Lens On CCTV, Social Media
‘White coat’ module used draft mails, encrypted apps for communication

New Delhi:The probe into the Red Fort blast uncovered how the accused doctors used unsent email drafts and private encrypted servers to plan the attack. With signs of a wider multi-city terror plot, investigators have launched a full-scale digital trawl across platforms, including their sympathisers’ social media accounts, to track every online trace the “white-collar” terror module has left behind.
Sources said specialised cyber teams from security agencies are monitoring public posts, videos, comments and online discussions around the clock to trace any lead from radicalisation to misinformation to suspicious activity linked to the blast.
“Any unusual online behaviour is flagged and shared instantly with field units,” an officer privy to the information said. Inputs from social media cells are being funnelled directly to investigation teams for immediate verification.
Simultaneously, district police units, particularly in Delhi, Uttar Pradesh and Haryana, have been instructed to conduct continuous checks of CCTV footage across markets, border points, transit routes and sensitive installations. Station-level officers have been asked to immediately report any unusual activity to the central control room in the national capital.
“CCTV checks and social media tracking are being done in parallel to ensure no clue slips through,” said an officer involved in the probe. The officer noted that patrols and pickets across the city have been reinforced.
As surveillance intensifies, probe agencies are examining whether the accused had planned simultaneous strikes across several cities. According to sources, the group comprised medical professionals who combined encrypted online tools with low-tech stealth strategies to plan the terror strikes while staying off the radar.
Investigators have found that the suspects, including Dr Umar Nabi, who was driving the car which exploded near the Red Fort, Dr Muzammil Ganaie, lady doctor Dr Shaheen Shahid and others, relied on unsent email drafts to communicate.
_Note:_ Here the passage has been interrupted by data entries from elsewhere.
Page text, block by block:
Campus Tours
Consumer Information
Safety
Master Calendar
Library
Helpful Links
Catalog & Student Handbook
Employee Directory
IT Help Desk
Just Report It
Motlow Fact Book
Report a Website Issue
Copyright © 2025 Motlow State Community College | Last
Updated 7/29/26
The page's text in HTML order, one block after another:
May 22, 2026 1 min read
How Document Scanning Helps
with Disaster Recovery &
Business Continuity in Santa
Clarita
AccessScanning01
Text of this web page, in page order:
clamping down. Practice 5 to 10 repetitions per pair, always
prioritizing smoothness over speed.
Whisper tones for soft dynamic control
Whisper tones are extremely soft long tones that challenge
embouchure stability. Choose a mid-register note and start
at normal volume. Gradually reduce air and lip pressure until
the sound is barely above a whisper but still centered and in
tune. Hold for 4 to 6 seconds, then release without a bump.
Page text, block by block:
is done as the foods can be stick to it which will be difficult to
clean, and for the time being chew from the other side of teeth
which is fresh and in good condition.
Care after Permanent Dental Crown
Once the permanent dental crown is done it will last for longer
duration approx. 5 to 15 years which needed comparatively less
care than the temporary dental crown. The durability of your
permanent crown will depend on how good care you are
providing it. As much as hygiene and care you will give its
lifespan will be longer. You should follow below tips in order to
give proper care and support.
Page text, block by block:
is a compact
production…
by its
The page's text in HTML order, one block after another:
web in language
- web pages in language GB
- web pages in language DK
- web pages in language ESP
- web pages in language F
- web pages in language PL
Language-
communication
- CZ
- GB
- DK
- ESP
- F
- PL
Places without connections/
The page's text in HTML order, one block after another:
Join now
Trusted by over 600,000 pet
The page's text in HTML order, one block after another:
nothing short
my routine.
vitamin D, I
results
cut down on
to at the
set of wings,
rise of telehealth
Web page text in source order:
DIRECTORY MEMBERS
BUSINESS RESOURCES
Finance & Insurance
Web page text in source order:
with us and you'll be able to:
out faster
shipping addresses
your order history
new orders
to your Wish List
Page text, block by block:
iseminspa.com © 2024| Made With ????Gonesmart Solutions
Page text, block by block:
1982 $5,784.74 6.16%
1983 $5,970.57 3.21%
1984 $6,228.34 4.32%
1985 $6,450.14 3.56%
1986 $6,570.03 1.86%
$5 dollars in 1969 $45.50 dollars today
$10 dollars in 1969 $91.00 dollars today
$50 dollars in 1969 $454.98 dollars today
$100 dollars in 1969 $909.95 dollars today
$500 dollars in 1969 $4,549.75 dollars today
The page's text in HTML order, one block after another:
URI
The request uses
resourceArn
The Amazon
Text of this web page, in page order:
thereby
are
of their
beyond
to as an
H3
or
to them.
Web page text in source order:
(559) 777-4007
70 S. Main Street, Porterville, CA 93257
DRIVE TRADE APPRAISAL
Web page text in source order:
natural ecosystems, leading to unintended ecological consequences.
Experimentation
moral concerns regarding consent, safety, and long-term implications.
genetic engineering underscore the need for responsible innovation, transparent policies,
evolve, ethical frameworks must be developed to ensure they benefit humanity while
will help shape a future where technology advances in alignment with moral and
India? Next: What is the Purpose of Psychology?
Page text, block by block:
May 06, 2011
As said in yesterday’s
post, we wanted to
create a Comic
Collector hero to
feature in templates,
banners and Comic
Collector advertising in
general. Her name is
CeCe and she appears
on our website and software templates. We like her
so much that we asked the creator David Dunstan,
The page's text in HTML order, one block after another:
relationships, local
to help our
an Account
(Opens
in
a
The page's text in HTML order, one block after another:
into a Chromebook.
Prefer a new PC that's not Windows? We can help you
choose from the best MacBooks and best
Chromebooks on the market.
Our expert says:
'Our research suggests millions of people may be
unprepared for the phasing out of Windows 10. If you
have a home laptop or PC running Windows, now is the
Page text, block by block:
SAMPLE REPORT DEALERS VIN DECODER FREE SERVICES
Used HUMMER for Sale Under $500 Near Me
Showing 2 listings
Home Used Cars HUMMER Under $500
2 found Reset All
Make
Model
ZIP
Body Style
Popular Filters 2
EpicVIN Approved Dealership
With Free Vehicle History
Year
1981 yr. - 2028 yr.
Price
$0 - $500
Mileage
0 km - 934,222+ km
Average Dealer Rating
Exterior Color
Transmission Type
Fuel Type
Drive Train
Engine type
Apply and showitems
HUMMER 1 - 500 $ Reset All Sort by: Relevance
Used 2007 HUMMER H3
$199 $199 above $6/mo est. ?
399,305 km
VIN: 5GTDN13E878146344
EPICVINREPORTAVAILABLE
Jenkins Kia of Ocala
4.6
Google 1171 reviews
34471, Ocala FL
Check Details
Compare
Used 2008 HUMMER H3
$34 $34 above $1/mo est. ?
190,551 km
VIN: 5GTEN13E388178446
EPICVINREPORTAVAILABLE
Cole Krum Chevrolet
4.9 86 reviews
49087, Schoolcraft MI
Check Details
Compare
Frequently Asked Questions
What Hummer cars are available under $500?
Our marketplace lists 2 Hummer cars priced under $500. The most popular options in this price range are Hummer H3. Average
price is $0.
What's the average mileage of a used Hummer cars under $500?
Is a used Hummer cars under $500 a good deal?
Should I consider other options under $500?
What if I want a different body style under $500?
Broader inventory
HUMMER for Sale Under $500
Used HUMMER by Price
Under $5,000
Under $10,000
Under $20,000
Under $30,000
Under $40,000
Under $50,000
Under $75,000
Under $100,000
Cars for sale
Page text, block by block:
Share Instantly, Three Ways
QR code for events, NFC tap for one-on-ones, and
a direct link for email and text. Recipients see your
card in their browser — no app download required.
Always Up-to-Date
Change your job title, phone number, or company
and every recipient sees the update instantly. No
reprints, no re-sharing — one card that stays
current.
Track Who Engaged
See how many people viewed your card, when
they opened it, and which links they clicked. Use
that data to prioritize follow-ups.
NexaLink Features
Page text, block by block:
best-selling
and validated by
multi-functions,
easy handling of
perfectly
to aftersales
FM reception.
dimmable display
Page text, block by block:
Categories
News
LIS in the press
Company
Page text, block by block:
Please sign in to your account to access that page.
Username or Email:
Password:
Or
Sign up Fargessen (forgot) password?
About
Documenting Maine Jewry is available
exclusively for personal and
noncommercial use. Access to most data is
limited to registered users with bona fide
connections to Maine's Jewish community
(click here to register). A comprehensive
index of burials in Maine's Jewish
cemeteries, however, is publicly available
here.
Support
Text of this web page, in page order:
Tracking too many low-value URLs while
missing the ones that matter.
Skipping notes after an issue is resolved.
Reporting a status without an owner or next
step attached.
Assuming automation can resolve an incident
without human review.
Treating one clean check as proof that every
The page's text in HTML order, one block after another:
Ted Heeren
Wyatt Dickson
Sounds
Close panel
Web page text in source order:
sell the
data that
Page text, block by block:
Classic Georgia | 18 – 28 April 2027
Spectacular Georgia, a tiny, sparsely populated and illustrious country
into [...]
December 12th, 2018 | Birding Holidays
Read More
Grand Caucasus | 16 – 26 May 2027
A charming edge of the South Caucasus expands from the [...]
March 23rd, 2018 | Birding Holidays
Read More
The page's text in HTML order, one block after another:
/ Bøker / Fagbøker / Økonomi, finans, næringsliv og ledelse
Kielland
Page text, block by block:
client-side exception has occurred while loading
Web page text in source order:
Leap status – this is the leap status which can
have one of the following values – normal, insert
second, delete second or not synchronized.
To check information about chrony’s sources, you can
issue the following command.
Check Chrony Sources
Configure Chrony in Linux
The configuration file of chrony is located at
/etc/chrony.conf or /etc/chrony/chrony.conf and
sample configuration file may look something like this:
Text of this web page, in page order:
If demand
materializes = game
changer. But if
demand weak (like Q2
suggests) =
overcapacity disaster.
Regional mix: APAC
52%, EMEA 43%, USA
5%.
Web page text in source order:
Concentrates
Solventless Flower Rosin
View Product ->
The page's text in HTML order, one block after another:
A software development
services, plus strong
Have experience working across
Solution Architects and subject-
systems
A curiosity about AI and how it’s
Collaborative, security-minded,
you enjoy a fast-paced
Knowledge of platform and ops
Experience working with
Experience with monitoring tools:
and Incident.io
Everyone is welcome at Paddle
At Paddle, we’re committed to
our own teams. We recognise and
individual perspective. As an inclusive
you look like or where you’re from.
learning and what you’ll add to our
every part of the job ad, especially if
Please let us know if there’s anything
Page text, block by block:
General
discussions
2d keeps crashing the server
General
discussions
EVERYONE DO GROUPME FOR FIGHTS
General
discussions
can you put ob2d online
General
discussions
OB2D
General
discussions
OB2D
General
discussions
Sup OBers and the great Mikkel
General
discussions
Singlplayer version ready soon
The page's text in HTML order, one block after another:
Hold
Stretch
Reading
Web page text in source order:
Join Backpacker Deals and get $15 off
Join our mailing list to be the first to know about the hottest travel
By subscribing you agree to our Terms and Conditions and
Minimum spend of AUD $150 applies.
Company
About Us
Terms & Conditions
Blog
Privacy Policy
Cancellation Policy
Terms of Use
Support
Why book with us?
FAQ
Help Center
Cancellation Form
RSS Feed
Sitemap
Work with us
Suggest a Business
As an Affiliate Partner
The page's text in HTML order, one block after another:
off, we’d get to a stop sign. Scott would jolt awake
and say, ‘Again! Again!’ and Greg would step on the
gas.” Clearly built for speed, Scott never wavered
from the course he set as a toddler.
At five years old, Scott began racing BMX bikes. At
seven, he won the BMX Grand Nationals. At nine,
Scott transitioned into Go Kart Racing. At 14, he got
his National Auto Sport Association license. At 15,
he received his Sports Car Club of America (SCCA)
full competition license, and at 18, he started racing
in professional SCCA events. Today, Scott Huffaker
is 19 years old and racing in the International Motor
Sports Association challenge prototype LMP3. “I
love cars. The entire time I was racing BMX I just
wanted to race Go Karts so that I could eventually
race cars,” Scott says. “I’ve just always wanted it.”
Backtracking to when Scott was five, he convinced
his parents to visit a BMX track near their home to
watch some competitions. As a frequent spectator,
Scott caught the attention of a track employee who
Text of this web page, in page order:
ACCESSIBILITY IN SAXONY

All members accessed a single email account, and instead of sending messages, they saved instructions as drafts. The recipient would log in, read the message, and delete it. “Because nothing was transmitted across the network, it left no traceable trail,” a source said.
Alongside this, the accused also used Threema, a Switzerland-based encrypted app that does not require a phone number or email ID. Officials suspect the group even set up a private Threema server, enabling them to exchange sensitive documents, maps, layouts and coded instructions.